In the existing literature, “confidence” refers to a variety of phenomena and dimensions, each of them often being measured in study-specific ways. Methodologically, a few studies have raised concerns about existing measures of confidence, both at the theoretical and empirical levels (e.g., Olsson 2014; Klayman et al 1999) – but without providing clear guidance about how to improve them. An important step towards addressing this question is the confidence database (Rahnev et al 2020) that performed a meta-analysis over multiple studies. However, it remains limited to a single overconfidence dimension (overestimation). In economics, a recent study incidentally reported that over-placement and overconfidence might differently correlate with various dimensions of risk attitude, raising questions on the internal validity of a general concept of confidence (Dean & Ortoleva 2019).
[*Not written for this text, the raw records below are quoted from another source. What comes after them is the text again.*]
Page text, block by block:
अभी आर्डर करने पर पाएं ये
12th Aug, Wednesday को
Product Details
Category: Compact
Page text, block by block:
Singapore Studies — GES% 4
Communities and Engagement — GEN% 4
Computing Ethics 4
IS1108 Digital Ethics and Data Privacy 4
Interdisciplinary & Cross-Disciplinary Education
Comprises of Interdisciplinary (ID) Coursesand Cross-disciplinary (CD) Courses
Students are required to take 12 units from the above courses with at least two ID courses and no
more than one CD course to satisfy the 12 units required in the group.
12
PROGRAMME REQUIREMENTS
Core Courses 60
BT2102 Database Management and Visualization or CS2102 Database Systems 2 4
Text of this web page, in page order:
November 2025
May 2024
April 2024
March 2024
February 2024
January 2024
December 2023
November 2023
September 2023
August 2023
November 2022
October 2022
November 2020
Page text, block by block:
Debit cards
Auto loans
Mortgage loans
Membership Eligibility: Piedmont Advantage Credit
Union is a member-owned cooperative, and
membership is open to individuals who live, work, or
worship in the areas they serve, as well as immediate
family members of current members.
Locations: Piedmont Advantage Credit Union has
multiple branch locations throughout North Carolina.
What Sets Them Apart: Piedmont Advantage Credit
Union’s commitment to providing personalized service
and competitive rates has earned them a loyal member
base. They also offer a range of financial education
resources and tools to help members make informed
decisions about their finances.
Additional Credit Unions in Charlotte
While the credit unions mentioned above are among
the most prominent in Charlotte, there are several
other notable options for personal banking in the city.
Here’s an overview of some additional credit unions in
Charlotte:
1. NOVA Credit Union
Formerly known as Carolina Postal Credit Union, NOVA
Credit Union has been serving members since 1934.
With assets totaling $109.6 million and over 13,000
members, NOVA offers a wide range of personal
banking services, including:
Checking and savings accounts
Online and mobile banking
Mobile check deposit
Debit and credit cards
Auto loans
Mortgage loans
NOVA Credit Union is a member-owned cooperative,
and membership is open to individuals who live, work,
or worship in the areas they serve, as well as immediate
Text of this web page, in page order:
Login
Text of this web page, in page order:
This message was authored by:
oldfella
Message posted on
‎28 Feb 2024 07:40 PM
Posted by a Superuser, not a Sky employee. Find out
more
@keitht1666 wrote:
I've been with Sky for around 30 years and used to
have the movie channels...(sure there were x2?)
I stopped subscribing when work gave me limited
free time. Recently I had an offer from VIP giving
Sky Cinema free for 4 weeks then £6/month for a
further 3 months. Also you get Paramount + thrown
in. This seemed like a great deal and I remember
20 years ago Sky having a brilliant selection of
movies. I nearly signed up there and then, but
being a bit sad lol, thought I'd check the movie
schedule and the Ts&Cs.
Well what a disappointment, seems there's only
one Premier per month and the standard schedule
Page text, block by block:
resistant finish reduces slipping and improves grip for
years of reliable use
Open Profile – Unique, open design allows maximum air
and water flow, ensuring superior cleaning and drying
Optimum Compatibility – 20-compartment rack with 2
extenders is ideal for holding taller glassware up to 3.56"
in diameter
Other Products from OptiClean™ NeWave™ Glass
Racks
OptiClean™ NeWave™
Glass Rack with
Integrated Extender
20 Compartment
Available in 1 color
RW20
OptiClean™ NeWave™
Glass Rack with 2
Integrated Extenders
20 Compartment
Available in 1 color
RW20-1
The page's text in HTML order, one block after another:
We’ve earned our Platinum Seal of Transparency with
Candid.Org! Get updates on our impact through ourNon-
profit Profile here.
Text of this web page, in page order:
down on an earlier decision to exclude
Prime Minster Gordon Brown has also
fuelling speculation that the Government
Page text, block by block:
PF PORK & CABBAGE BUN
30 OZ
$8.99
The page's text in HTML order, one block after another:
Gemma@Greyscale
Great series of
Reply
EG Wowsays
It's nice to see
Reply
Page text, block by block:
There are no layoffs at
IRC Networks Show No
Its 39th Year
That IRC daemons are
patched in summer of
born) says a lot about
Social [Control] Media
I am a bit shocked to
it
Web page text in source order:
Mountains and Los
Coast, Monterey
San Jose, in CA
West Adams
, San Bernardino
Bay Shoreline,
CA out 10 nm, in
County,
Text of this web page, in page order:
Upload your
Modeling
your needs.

Empirical work also shows inconsistencies: general confidence levels vary with task type, difficulty and the definition of overconfidence. Our aim is to address these inconsistencies and unknowns in several ways. By recognizing key features of confidence and examining their relationships, we may reconcile conflicting evidence. Identifying latent factors underlying confidence will allow us to link them to personality traits and real-life behaviors, providing insights into confidence effects. This will offer critical evidence on the internal and external validity of confidence measurements, which is currently lacking. Methodologically, we will address open questions using a test/re-test design on a representative general population sample by collecting these data at two time points, we will both assess the generalizability and stability of confidence elicitation and mitigating potential biases from traditional student samples.